The string representation "-1.#IND" is also encountered, which is not a NaN, but an indeterminate form.

## NaN encodings

The encoding to distinguish a signaling NaN from a quiet NaN was not specified in IEEE 754, which has led to at least two variant encodings. The current IEEE 754r proposal recommends (for binary encodings, in section 6.2.1) that the first fraction bit of the significand be set to one for a qNaN and be zero for an sNaN. Preferably, one other bit in the significand would also be set to one. This ensures that when an sNaN is converted to a qNaN (by inverting that bit) the result is guaranteed to still be a NaN (rather than perhaps an infinity, should all remaining bits of the significand be zero).

On processors from Intel and AMD the first fraction bit of a binary significand is set to one for a qNaN and is zero for an sNaN. Other vendors use different schemes.

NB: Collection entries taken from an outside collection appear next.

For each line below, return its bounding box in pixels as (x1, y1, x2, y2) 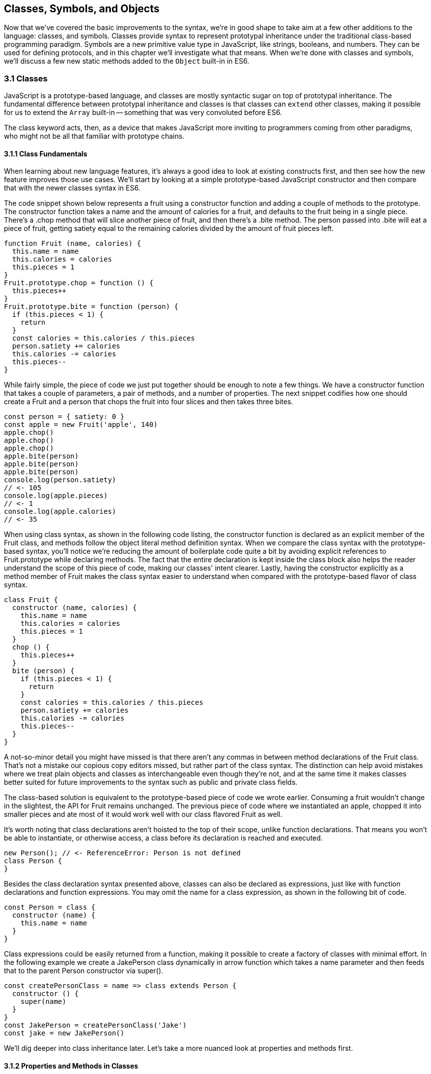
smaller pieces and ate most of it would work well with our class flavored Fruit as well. (4, 810, 282, 819)
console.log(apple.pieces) (4, 492, 108, 500)
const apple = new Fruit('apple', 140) (4, 421, 158, 429)
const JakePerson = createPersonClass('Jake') (4, 1021, 187, 1030)
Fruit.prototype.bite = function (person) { (4, 303, 179, 311)
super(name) (20, 997, 66, 1006)
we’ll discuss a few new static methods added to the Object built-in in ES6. (4, 57, 249, 66)
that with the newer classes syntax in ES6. (4, 184, 140, 192)

For the proposed IEEE 754r decimal encodings, Infinities and NaNs are distinguished at a 'higher level', and so there is no confusion between NaNs and Infinities. Therefore, in this case, a 1 is used (in the equivalent position) to indicate sNaN, because turning this to 0 still indicates a (quiet) NaN. Hence, an initialization of all-ones sets any storage for these encodings to signaling-NaN, which is an appropriate setting for 'uninitialized' numeric data.